一方、販売ネットワークとして特筆すべきは、KJM(コクヨジュウリーメンバーズ)と呼ばれる、いわゆる販売店会の存在です。販売店会そのものは、別段目新しいものではありませんでしたが、コクヨのそれは、単に親睦を深めることが目的ではなく、「取引高によって販売店をランク付けし、それに応じて報奨金を支払う会員システム」という、設立当時としては衝撃的な内容の組織でした。実際、メーカーが得意先である販売店をランク付けする(注2)という前代未聞の試みが反発を買う可能性も否定できず、構想からしばらくは、社内でも喧々囂々の議論がありました。最終的には、当時の社長黒田暲之助の決断によって1968年、KJM第一回大会が京都で開催されますが、そうした危惧は杞憂に終わり、販売店からはむしろ好意的に受け入れられたようです。以降KJMは、全国の販売店が互いに切磋琢磨する場となり、コクヨの販売ネットワークの強化・拡大に大いに寄与しました。

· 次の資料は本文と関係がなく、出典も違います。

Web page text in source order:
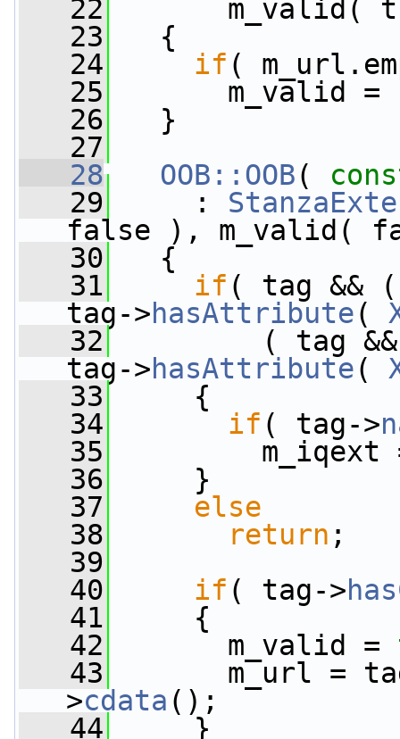
   22
m_valid(
   23
{
   24
if (
   25
m_valid =
   26
}
   27
   28
OOB::OOB(
   29
:
false ), m_valid(
   30
{
   31
if ( tag &&
tag->hasAttribute(
   32
( tag &&
tag->hasAttribute(
   33
{
   34
if ( tag->
   35
m_iqext
   36
}
   37
else
   38
return ;
   39
   40
if ( tag->
   41
{
   42
m_valid =
   43
m_url =
>cdata ();
   44
}
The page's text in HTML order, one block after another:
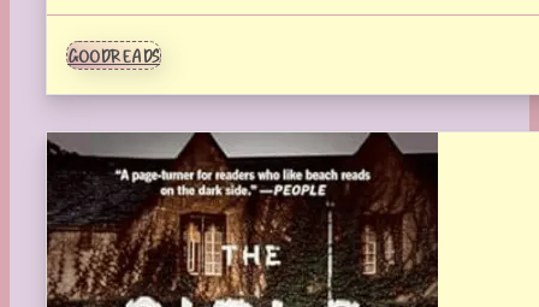
GOODREADS
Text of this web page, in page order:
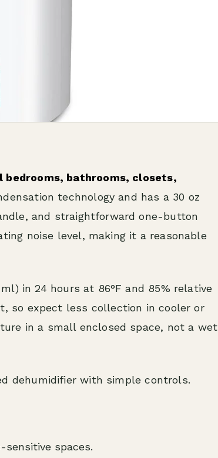
bedrooms, bathrooms, closets,
technology and has a 30 oz
and straightforward one-button
noise level, making it a reasonable
in 24 hours at 86°F and 85% relative
so expect less collection in cooler or
in a small enclosed space, not a wet
dehumidifier with simple controls.
spaces.
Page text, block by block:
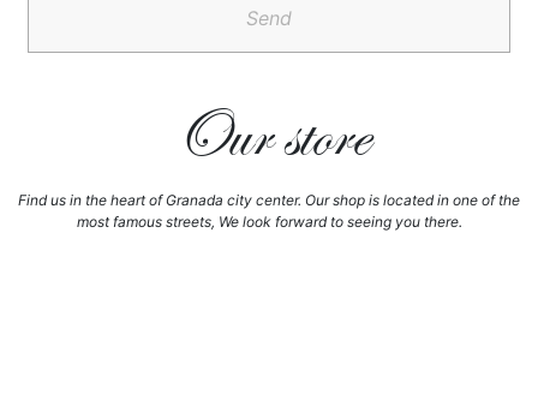
Send
Our store
Find us in the heart of Granada city center. Our shop is located in one of the
most famous streets, We look forward to seeing you there.
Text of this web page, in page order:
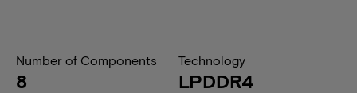
Number of Components
8
Technology
LPDDR4
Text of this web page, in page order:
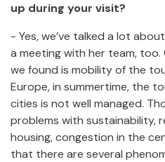
up during your visit?
- Yes, we’ve talked a lot
a meeting with her team,
we found is mobility of the
Europe, in summertime, the
cities is not well managed.
problems with sustainability,
housing, congestion in the
that there are several
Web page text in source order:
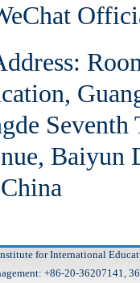
Baiyun
for International
+86-20-
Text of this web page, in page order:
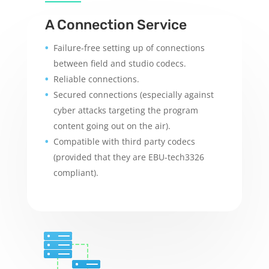
A Connection Service
Failure-free setting up of connections
between field and studio codecs.
Reliable connections.
Secured connections (especially against
cyber attacks targeting the program
content going out on the air).
Compatible with third party codecs
(provided that they are EBU-tech3326
compliant).
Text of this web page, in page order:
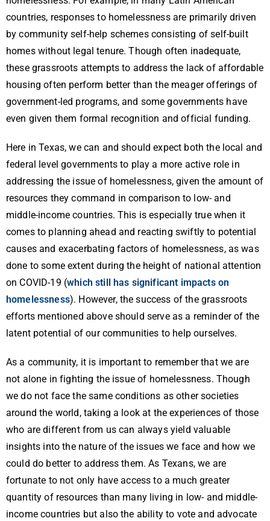
countries, responses to homelessness are primarily driven
by community self-help schemes consisting of self-built
homes without legal tenure. Though often inadequate,
these grassroots attempts to address the lack of affordable
housing often perform better than the meager offerings of
government-led programs, and some governments have
even given them formal recognition and official funding.
Here in Texas, we can and should expect both the local and
federal level governments to play a more active role in
addressing the issue of homelessness, given the amount of
resources they command in comparison to low- and
middle-income countries. This is especially true when it
comes to planning ahead and reacting swiftly to potential
causes and exacerbating factors of homelessness, as was
done to some extent during the height of national attention
on COVID-19 (which still has significant impacts on
homelessness). However, the success of the grassroots
efforts mentioned above should serve as a reminder of the
latent potential of our communities to help ourselves.
As a community, it is important to remember that we are
not alone in fighting the issue of homelessness. Though
we do not face the same conditions as other societies
around the world, taking a look at the experiences of those
who are different from us can always yield valuable
insights into the nature of the issues we face and how we
could do better to address them. As Texans, we are
fortunate to not only have access to a much greater
quantity of resources than many living in low- and middle-
income countries but also the ability to vote and advocate
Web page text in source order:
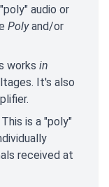
audio or
Polyand/or
works in
It's also
is a "poly"
received at
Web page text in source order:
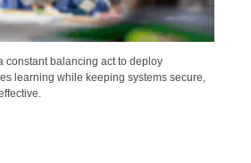
constant balancing act to deploy
learning while keeping systems secure,
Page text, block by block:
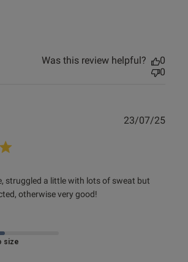
Was this review helpful?
0
0
struggled a little with lots of sweat but
otherwise very good!
review content Very comfortable,
to Size
23/07/25
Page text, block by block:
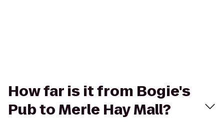
How far is it from Bogie's
Pub to Merle Hay Mall?
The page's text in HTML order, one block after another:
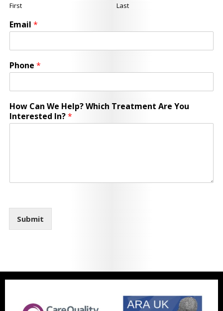
First Last
Email *
Phone *
How Can We Help? Which Treatment Are You
Interested In?*
Submit
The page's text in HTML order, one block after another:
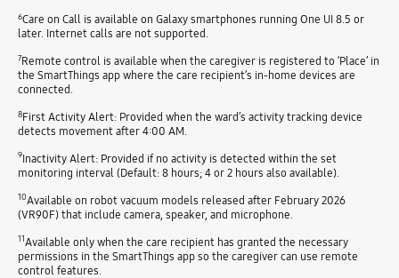
6Care on Call is available on Galaxy smartphones running One UI 8.5 or
later. Internet calls are not supported.
7Remote control is available when the caregiver is registered to ‘Place’ in
the SmartThings app where the care recipient’s in-home devices are
connected.
8First Activity Alert: Provided when the ward’s activity tracking device
detects movement after 4:00 AM.
9Inactivity Alert: Provided if no activity is detected within the set
monitoring interval (Default: 8 hours; 4 or 2 hours also available).
10Available on robot vacuum models released after February 2026
(VR90F) that include camera, speaker, and microphone.
11Available only when the care recipient has granted the necessary
permissions in the SmartThings app so the caregiver can use remote
control features.
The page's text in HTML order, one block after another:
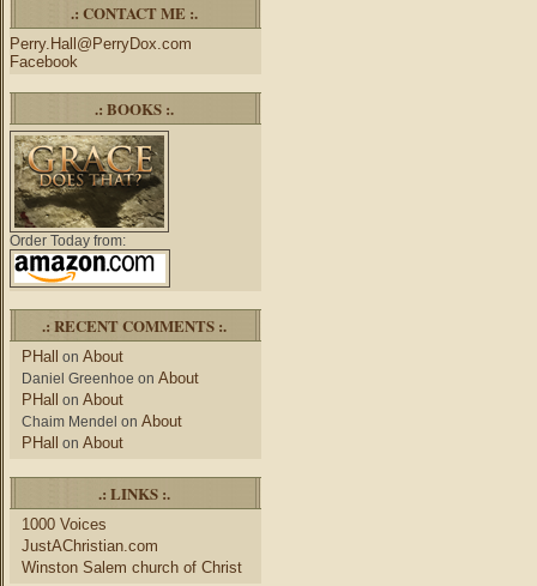
.: CONTACT ME :.
Perry.Hall@PerryDox.com
Facebook
.: BOOKS :.
Order Today from:
.: RECENT COMMENTS :.
PHall on About
Daniel Greenhoe on About
PHall on About
Chaim Mendel on About
PHall on About
.: LINKS :.
1000 Voices
JustAChristian.com
Winston Salem church of Christ
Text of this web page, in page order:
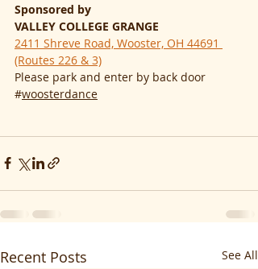
Sponsored by
VALLEY COLLEGE GRANGE
2411 Shreve Road, Wooster, OH 44691
(Routes 226 & 3)
Please park and enter by back door
#woosterdance
Recent Posts See All
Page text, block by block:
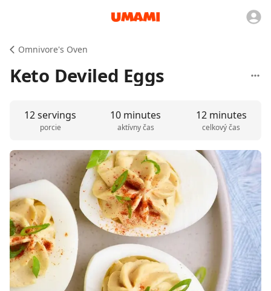
Omnivore's Oven
Keto Deviled Eggs
12 servings
porcie
10 minutes
aktívny čas
12 minutes
celkový čas
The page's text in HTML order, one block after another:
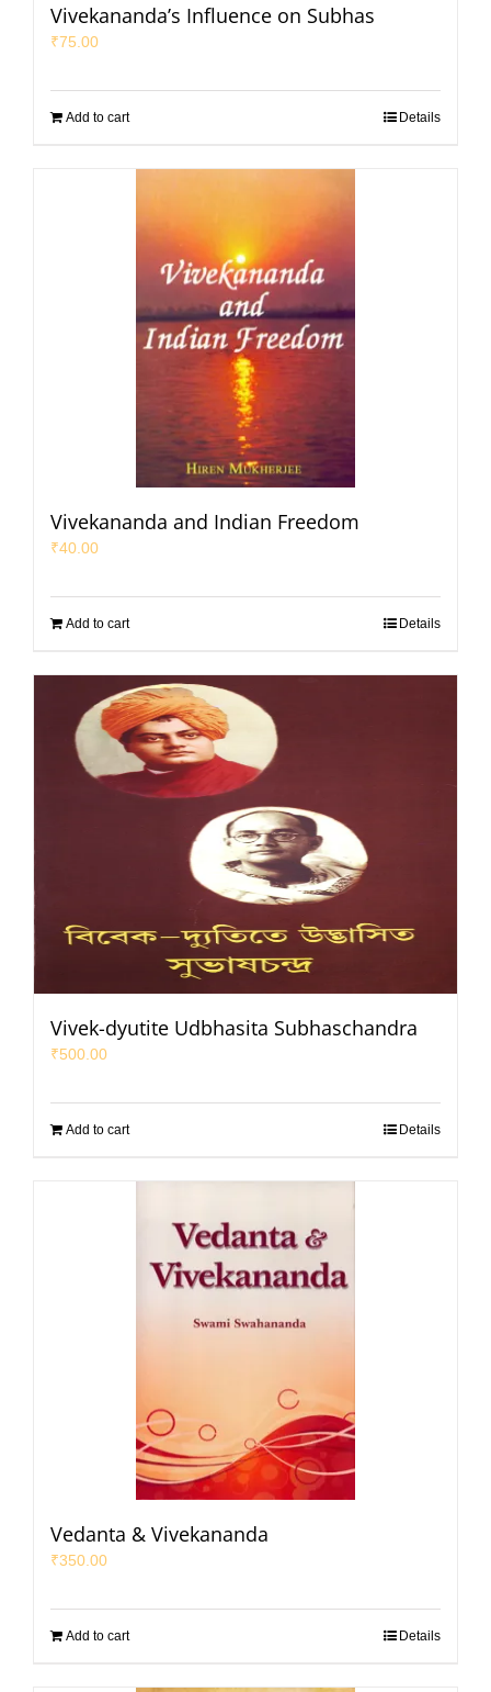
Vivekananda’s Influence on Subhas
₹75.00
Add to cart Details
Vivekananda and Indian Freedom
₹40.00
Add to cart Details
Vivek-dyutite Udbhasita Subhaschandra
₹500.00
Add to cart Details
Vedanta & Vivekananda
₹350.00
Add to cart Details
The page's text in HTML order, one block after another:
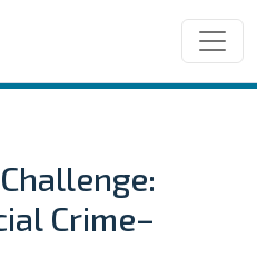
Crime–
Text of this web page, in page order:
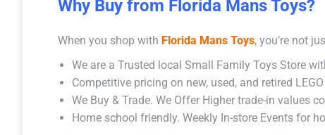
Why Buy from Florida Mans Toys?
When you shop with Florida Mans Toys, you’re not
We are a Trusted local Small Family Toys Store
Competitive pricing on new, used, and retired
We Buy & Trade. We Offer Higher trade-in values
Home school friendly. Weekly In-store Events for
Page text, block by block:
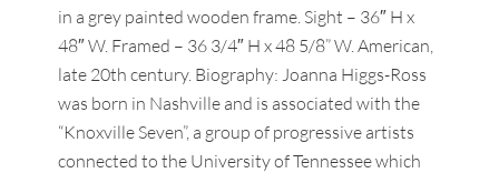
in a grey painted wooden frame. Sight – 36″ H x
48″ W. Framed – 36 3/4″ H x 48 5/8” W. American,
late 20th century. Biography: Joanna Higgs-Ross
was born in Nashville and is associated with the
“Knoxville Seven”, a group of progressive artists
connected to the University of Tennessee which
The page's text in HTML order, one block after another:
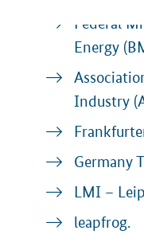
Federal
Energy
Industry
Germany
LMI –
leapfrog.
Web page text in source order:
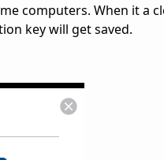
computers. When it a
key will get saved.
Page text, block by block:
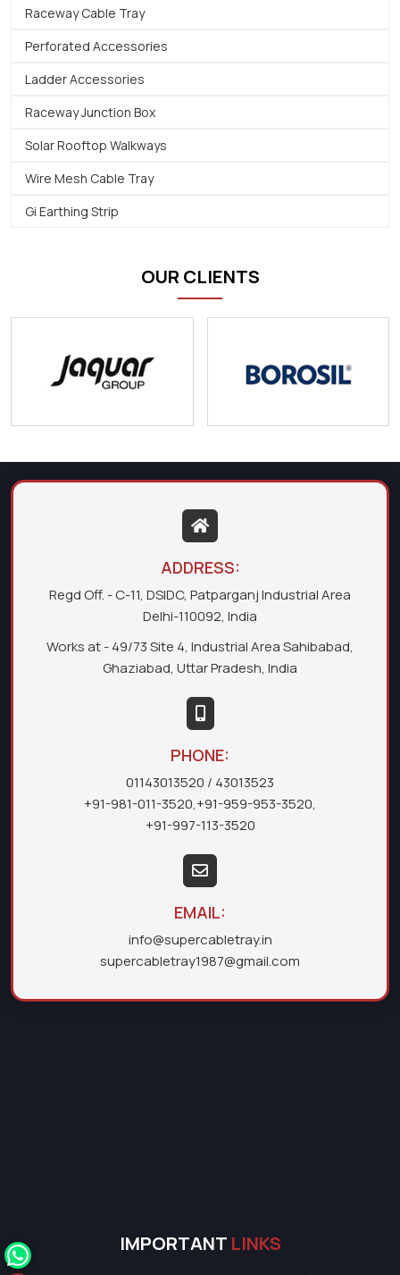
Raceway Cable Tray
Perforated Accessories
Ladder Accessories
Raceway Junction Box
Solar Rooftop Walkways
Wire Mesh Cable Tray
Gi Earthing Strip
OUR CLIENTS
ADDRESS:
Regd Off. - C-11, DSIDC, Patparganj Industrial Area
Delhi-110092, India
Works at - 49/73 Site 4, Industrial Area Sahibabad,
Ghaziabad, Uttar Pradesh, India
PHONE:
01143013520 / 43013523
+91-981-011-3520,+91-959-953-3520,
+91-997-113-3520
EMAIL:
info@supercabletray.in
supercabletray1987@gmail.com
IMPORTANT LINKS
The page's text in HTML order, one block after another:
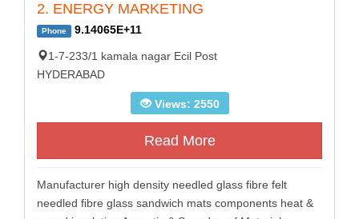
2. ENERGY MARKETING
Phone 9.14065E+11
1-7-233/1 kamala nagar Ecil Post
HYDERABAD
Views: 2550
Read More
Manufacturer high density needled glass fibre felt
needled fibre glass sandwich mats components heat &
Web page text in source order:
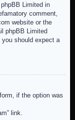
Limited in
comment,
website or the
phpBB Limited
should expect a
if the option was
link.
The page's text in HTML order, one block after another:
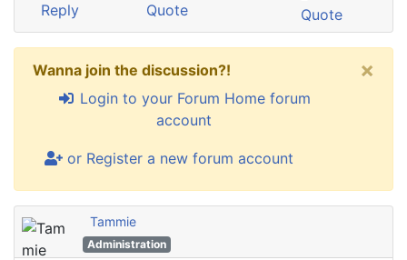
Reply
Quote
Quote
Wanna join the discussion?!
Login to your Forum Home forum
account
or Register a new forum account
×
Tammie
Administration
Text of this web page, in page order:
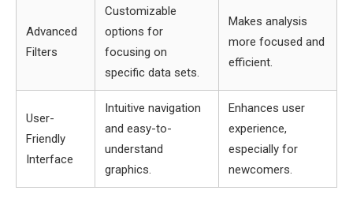
Advanced
Filters
Customizable
options for
focusing on
specific data sets.
Makes analysis
more focused and
efficient.
User-
Friendly
Interface
Intuitive navigation
and easy-to-
understand
graphics.
Enhances user
experience,
especially for
newcomers.
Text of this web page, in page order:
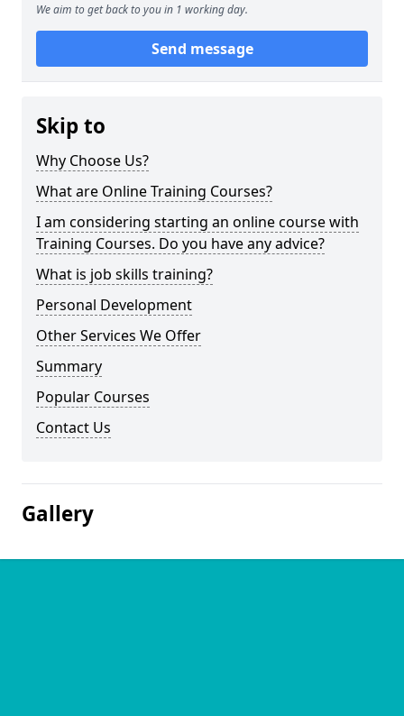
We aim to get back to you in 1 working day.
Send message
Skip to
Why Choose Us?
What are Online Training Courses?
I am considering starting an online course with
Training Courses. Do you have any advice?
What is job skills training?
Personal Development
Other Services We Offer
Summary
Popular Courses
Contact Us
Gallery
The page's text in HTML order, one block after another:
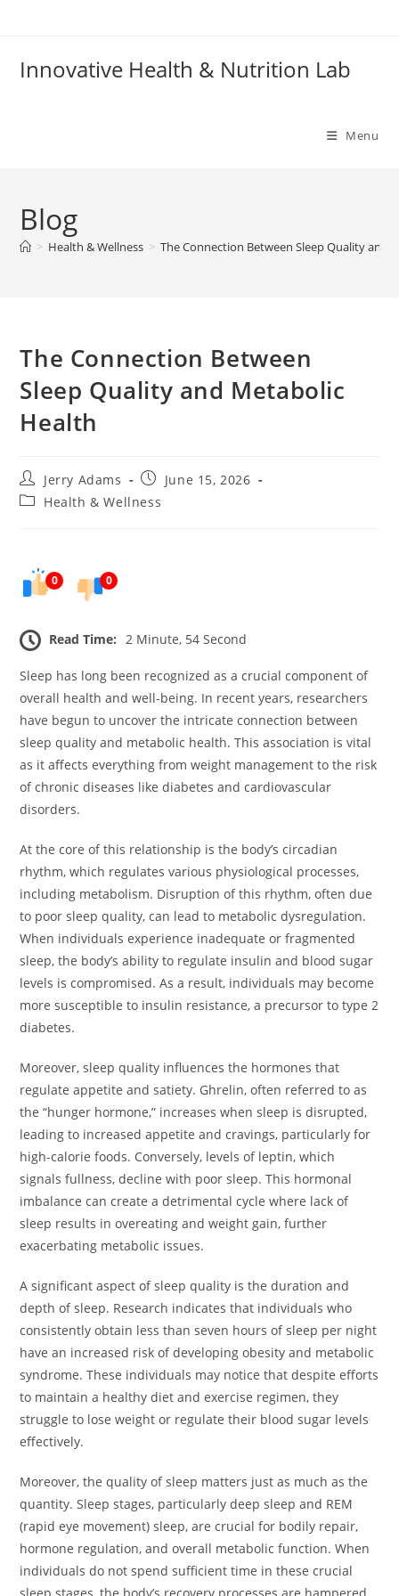
Innovative Health & Nutrition Lab
Menu
Blog
> Health & Wellness > The Connection Between Sleep Quality and
The Connection Between
Sleep Quality and Metabolic
Health
Post
author:
Jerry Adams
PostJune 15, 2026
PostHealth & Wellness
0 0
Read Time: 2 Minute, 54 Second
Sleep has long been recognized as a crucial component of
overall health and well-being. In recent years, researchers
have begun to uncover the intricate connection between
sleep quality and metabolic health. This association is vital
as it affects everything from weight management to the risk
of chronic diseases like diabetes and cardiovascular
disorders.
At the core of this relationship is the body’s circadian
rhythm, which regulates various physiological processes,
including metabolism. Disruption of this rhythm, often due
to poor sleep quality, can lead to metabolic dysregulation.
When individuals experience inadequate or fragmented
sleep, the body’s ability to regulate insulin and blood sugar
levels is compromised. As a result, individuals may become
more susceptible to insulin resistance, a precursor to type 2
diabetes.
Moreover, sleep quality influences the hormones that
regulate appetite and satiety. Ghrelin, often referred to as
the “hunger hormone,” increases when sleep is disrupted,
leading to increased appetite and cravings, particularly for
high-calorie foods. Conversely, levels of leptin, which
signals fullness, decline with poor sleep. This hormonal
imbalance can create a detrimental cycle where lack of
sleep results in overeating and weight gain, further
exacerbating metabolic issues.
A significant aspect of sleep quality is the duration and
depth of sleep. Research indicates that individuals who
consistently obtain less than seven hours of sleep per night
have an increased risk of developing obesity and metabolic
syndrome. These individuals may notice that despite efforts
to maintain a healthy diet and exercise regimen, they
struggle to lose weight or regulate their blood sugar levels
effectively.
Moreover, the quality of sleep matters just as much as the
quantity. Sleep stages, particularly deep sleep and REM
(rapid eye movement) sleep, are crucial for bodily repair,
hormone regulation, and overall metabolic function. When
individuals do not spend sufficient time in these crucial
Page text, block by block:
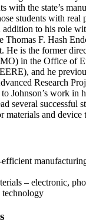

- (注1)その第一号は、東京の(株)伊藤商店。伊藤社長は、戦前から二十数年にわたる善太郎との交友から、その経営理念に共鳴、それまで複数メーカーの中堅代理店として盛業だった同社は1950年、コクヨ製品専門代理店として新発足しました。
(注2)紙製品部門と家具部門の2コースあり、それれぞれの取扱高ランクには、エメラルド、ダイヤモンド、サファイヤ、オパールなど、“ジュウリー(宝石)”の名前が付けられました。